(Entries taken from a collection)

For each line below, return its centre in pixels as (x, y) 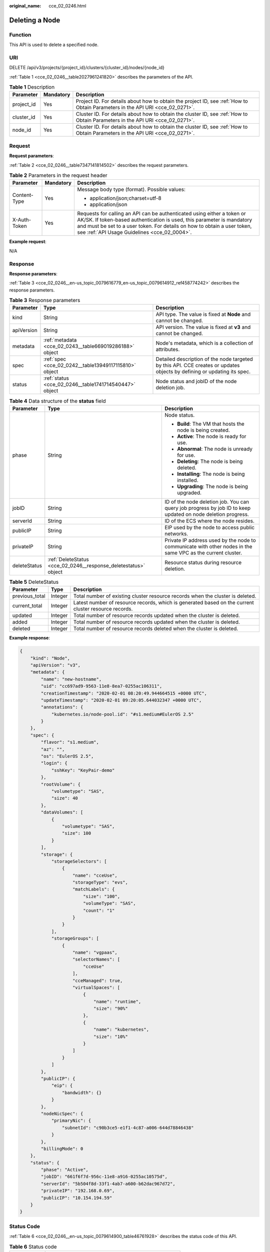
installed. (187, 480)
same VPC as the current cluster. (203, 552)
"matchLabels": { (94, 889)
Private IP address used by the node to (210, 540)
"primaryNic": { (71, 1121)
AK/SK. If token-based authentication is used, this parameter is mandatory (165, 220)
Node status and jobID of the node (196, 382)
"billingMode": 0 (62, 1149)
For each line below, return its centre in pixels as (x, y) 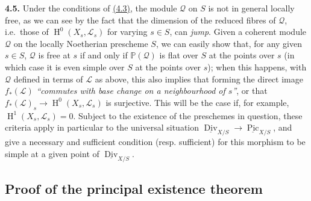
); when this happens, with (257, 66)
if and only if (104, 55)
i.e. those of (27, 32)
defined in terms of (48, 79)
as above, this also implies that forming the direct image (199, 79)
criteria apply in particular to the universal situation (102, 127)
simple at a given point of (52, 153)
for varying (127, 32)
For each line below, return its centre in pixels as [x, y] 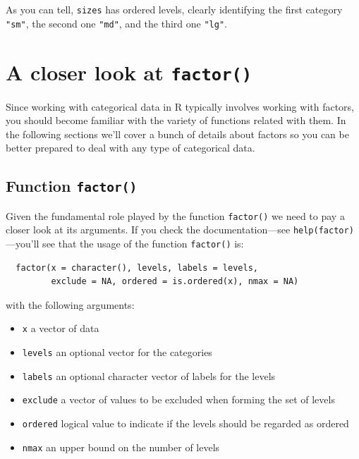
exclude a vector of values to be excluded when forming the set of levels [178, 399]
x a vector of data [61, 328]
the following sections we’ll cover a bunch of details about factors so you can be [177, 134]
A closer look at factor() [129, 72]
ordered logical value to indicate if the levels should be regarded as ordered [185, 423]
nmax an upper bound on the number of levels [121, 447]
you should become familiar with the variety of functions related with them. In [176, 120]
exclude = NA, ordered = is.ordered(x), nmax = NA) [175, 282]
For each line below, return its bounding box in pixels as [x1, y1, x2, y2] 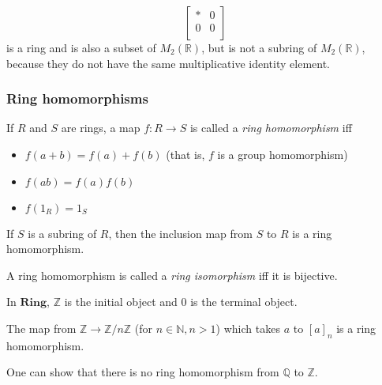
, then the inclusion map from [108, 225, 253, 241]
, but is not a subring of [201, 40, 317, 55]
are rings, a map [61, 119, 140, 136]
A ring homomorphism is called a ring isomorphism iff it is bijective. [6, 266, 338, 283]
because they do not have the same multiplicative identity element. [6, 55, 331, 71]
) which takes [215, 319, 280, 336]
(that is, [166, 146, 205, 162]
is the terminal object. [190, 293, 298, 310]
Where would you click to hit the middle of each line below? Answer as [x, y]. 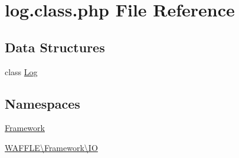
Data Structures [55, 47]
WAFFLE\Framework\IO [51, 147]
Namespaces [42, 103]
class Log [21, 71]
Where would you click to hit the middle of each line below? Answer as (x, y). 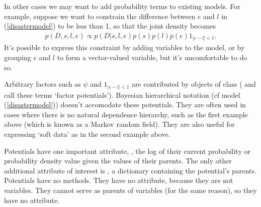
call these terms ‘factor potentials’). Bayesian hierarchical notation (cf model (122, 94)
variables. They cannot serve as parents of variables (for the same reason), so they (130, 190)
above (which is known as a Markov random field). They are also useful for (119, 124)
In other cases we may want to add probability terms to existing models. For (122, 6)
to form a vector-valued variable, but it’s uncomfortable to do (152, 57)
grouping (18, 57)
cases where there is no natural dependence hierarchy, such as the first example (126, 114)
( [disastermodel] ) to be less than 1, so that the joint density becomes (110, 26)
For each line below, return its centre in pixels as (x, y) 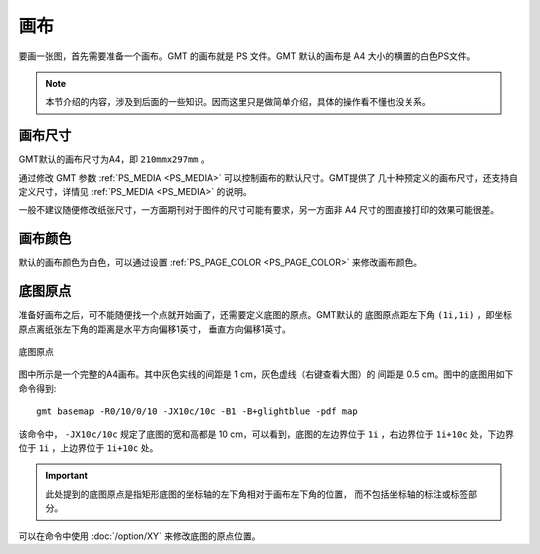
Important (67, 476)
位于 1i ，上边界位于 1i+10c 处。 (88, 447)
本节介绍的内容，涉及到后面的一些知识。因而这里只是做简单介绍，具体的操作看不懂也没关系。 (238, 102)
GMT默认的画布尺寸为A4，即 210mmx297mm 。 (114, 159)
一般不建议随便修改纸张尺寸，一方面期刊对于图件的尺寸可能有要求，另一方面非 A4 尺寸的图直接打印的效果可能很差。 (259, 210)
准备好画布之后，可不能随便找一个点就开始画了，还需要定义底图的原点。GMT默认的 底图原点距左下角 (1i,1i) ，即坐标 (265, 315)
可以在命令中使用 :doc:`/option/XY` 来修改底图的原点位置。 (139, 536)
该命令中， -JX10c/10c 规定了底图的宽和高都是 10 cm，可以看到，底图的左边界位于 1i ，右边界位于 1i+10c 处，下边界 (266, 434)
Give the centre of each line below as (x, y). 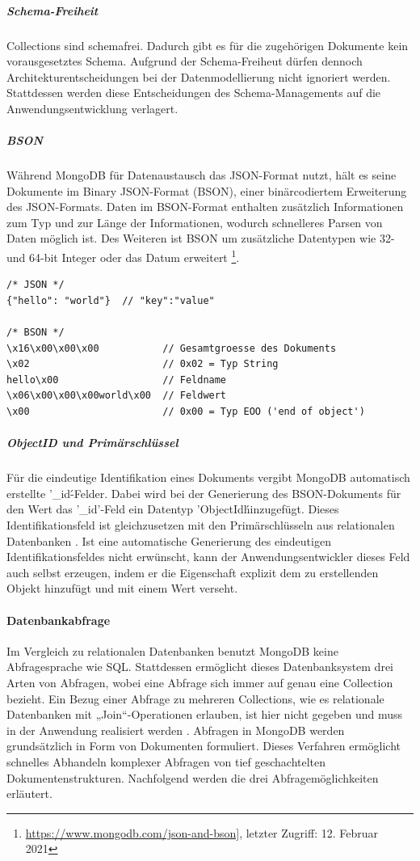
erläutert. (29, 793)
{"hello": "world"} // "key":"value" (111, 300)
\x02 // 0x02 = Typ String (143, 364)
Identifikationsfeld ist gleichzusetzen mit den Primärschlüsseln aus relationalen (201, 525)
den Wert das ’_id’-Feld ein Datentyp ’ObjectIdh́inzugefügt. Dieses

WORK INSTRUCTION:
Pictures do not belong in the answer. Return the lines above starting at the one with "Private IP address" and ending at the one with "nmax an upper", both kept, exactly.

OUTPUT OF THE TASK:
Private IP address used by the node to (210, 540)
"primaryNic": { (71, 1121)
AK/SK. If token-based authentication is used, this parameter is mandatory (165, 220)
Node status and jobID of the node (196, 382)
"billingMode": 0 (62, 1149)
For each line below, return its centre in pixels as (x, y) 
); when this happens, with (257, 66)
if and only if (104, 55)
i.e. those of (27, 32)
defined in terms of (48, 79)
as above, this also implies that forming the direct image (199, 79)
criteria apply in particular to the universal situation (102, 127)
simple at a given point of (52, 153)
for varying (127, 32)
For each line below, return its centre in pixels as [x, y] 
exclude a vector of values to be excluded when forming the set of levels [178, 399]
x a vector of data [61, 328]
the following sections we’ll cover a bunch of details about factors so you can be [177, 134]
A closer look at factor() [129, 72]
ordered logical value to indicate if the levels should be regarded as ordered [185, 423]
nmax an upper bound on the number of levels [121, 447]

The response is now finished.